This recipe was no mistake. And I can’t recommend it enough. The cake is not too sweet and the sugar on top gives it a nice crunch. You could even serve it for breakfast, because frankly, what’s the difference between a slice of this and a muffin? As far as I’m concerned, nothing.

On the menu:
Strawberry cake
Makes 1 10″ cake

6 Tbsp unsalted butter, softened to room temperature, plus more to grease the pie plate
1 cup plus 1 Tbsp sugar
1 large egg
1 cup milk
1 tsp vanilla extract
1 1/2 cups flour
1 1/2 tsp baking powder
1/2 tsp salt
1 pound fresh strawberries, cleaned, hulled and halved

Preheat the oven to 350 degrees and grease a 10″ pie plate with unsalted butter.

In a small bowl, whisk together the flour, baking powder, and salt.

In a large bowl, cream together the butter and sugar until smooth. Add milk, egg, and vanilla and blend until smooth. Add flour mixture and stir in by hand until combined.

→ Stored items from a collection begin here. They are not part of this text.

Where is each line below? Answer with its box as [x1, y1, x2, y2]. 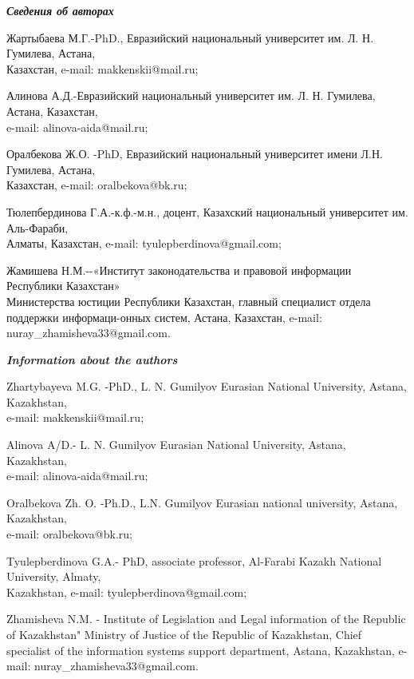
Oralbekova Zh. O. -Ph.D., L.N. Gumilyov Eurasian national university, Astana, [6, 494, 398, 510]
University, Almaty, [6, 568, 101, 585]
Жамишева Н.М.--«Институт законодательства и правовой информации [6, 261, 352, 278]
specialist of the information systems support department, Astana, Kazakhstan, [6, 641, 395, 658]
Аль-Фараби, [6, 219, 69, 236]
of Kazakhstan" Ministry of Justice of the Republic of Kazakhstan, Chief [6, 626, 362, 642]
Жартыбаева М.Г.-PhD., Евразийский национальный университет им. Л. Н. [6, 29, 374, 46]
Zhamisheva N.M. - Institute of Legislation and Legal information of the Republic [6, 610, 406, 627]
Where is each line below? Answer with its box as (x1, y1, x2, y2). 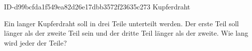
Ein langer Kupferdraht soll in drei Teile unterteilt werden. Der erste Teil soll (4, 18, 239, 28)
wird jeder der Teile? (4, 37, 67, 48)
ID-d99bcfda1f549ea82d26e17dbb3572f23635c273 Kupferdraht (4, 1, 190, 11)
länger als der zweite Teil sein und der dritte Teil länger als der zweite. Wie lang (4, 28, 249, 38)
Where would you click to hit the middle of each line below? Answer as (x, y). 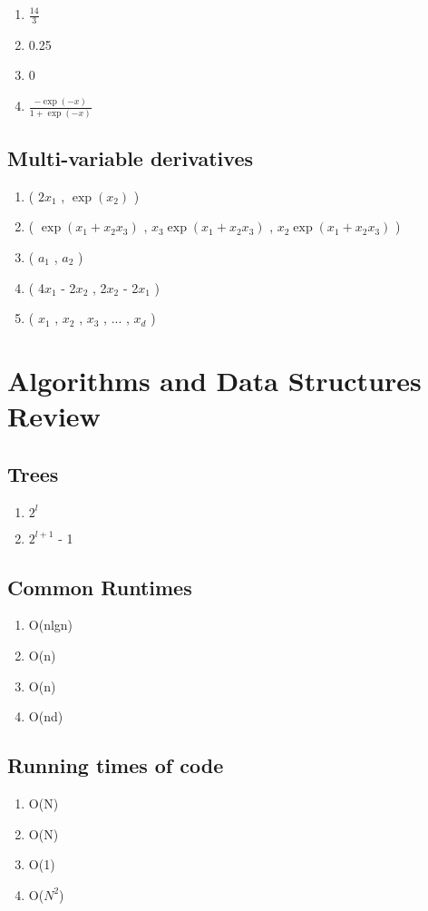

Pour batter into greased pie plate. Cut-face-down, place strawberries on top of the batter as close together as you can but not on top of each other [NOTE: do NOT press the berries down into the batter; the batter will cook up around your berries and make them all but disappear from view]. Sprinkle the remaining Tbsp of sugar on top of the cake.

Bake at 350 for 10 minutes. Lower the oven to 325 degrees and bake for 60 minutes. Once the cake is cooked (a toothpick inserted in the center should come out clean) cool on a wire rack completely before serving.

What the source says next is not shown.